English: NorthRidge megachurch, 49555 North Territorial Road, Plymouth, Michigan (Photo credit: Wikipedia)

Stephen Mattson has written a post that’s a helpful challenge and encouragement to congregations of every size.  It’s called The Megachurch vs. Minichurch: Do Popularity and Growth Really Matter?  It is posted on the Sojourners Community blog.  He cautions against making judgments about any church based on its size and statistics.

He also speaks to a struggle that I live with: how can pastors and church leaders care lovingly and faithfully for the saints who have been faithful to the congregation for many, many years, and conserve what is beautiful and needed, while also helping the congregation follow God into the future and reach new people in Jesus’ name?  Mattson notes the harm that leaders can do when they chase numbers and frantically try to implement change too fast.  The old Girl Scout song says, “Make new friends, but keep the old.  One is silver and the other’s gold.”  How can we cherish both so that old and new can be one family together?

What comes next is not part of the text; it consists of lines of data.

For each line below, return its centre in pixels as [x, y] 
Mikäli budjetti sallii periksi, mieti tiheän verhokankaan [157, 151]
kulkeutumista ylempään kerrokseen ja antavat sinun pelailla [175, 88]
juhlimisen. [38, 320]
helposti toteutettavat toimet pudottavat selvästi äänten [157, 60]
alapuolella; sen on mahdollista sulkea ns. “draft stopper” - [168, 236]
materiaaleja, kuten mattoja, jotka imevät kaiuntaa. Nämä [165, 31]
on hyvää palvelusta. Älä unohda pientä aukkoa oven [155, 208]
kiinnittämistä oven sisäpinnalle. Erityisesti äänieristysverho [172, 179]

Here’s how the post concludes:

'Tiny old church' photo (c) 2009, B. Carlson - license: http://creativecommons.org/licenses/by/2.0/“There are thousands of small faith communities doing it right by striving to make the world a better place by passionately following Christ’s example. These churches understand that Christ-centered community trumps the value of popularity.

“So which is better: large communities or small ones? Neither! Numbers, attendance, and popularity should never be used as indicators of spirituality. Expansion should never be pursued at the expense of righteousness.

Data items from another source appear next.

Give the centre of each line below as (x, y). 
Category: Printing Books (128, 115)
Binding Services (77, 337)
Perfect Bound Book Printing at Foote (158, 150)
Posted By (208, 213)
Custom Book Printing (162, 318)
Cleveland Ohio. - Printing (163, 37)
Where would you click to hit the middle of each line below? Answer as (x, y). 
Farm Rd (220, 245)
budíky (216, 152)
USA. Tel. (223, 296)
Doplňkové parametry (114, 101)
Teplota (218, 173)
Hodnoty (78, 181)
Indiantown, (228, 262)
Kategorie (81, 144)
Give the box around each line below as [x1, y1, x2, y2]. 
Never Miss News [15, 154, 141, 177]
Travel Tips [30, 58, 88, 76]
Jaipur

“In a society obsessed with consumerism, we have mistakenly used growth charts, predictive modeling, quarterly forecasts, stats, and numbers as indicators for success. Instead, we should be striving for the fruits of the Spirit. Thousands of Christians can get together yet accomplish nothing, while tiny pockets of believers can be transforming lives — and vice versa. We need to start recalibrating our goals towards Christ’s commission to serve, sacrifice, and love instead of treating the church like a Fortune 500 company.

“Before assuming numerical growth or decline is a sign of God’s favor or judgment, prayerfully consider how you can use your faith to help the poor, shelter the homeless, generously give to those in need, comfort the hurting, protect the vulnerable, and selflessly make sacrifices for the benefit of others. Focus on achieving the fruits of the Spirit (Galatians 5), passionately loving God (Mark: 12:30) and serving the world around you (Mark 12:31). If these Christ-centered values aren’t eagerly embraced and acted upon, then the numbers are worthless.”

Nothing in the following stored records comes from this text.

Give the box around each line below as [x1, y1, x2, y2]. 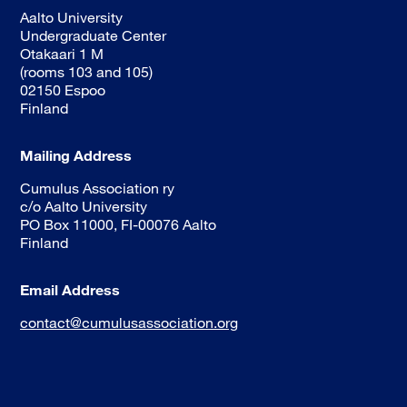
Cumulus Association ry [20, 179, 174, 197]
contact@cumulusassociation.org [20, 313, 238, 332]
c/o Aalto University [20, 197, 147, 215]
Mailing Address [20, 146, 132, 164]
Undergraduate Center [20, 26, 166, 45]
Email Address [20, 281, 120, 299]
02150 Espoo [20, 81, 105, 99]
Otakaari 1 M [20, 45, 104, 63]

This seems to me to be good advice for churches of all sizes.  And, as a small church pastor, I do appreciate his recognition of the great faithfulness that even the tiniest communities can show.  It’s about passionately following Christ’s example, serving, sacrificing and loving so that people can experience his transforming love.  And as the stories of the one found sheep and the one found coin remind us, there is great rejoicing in heaven when even one is saved.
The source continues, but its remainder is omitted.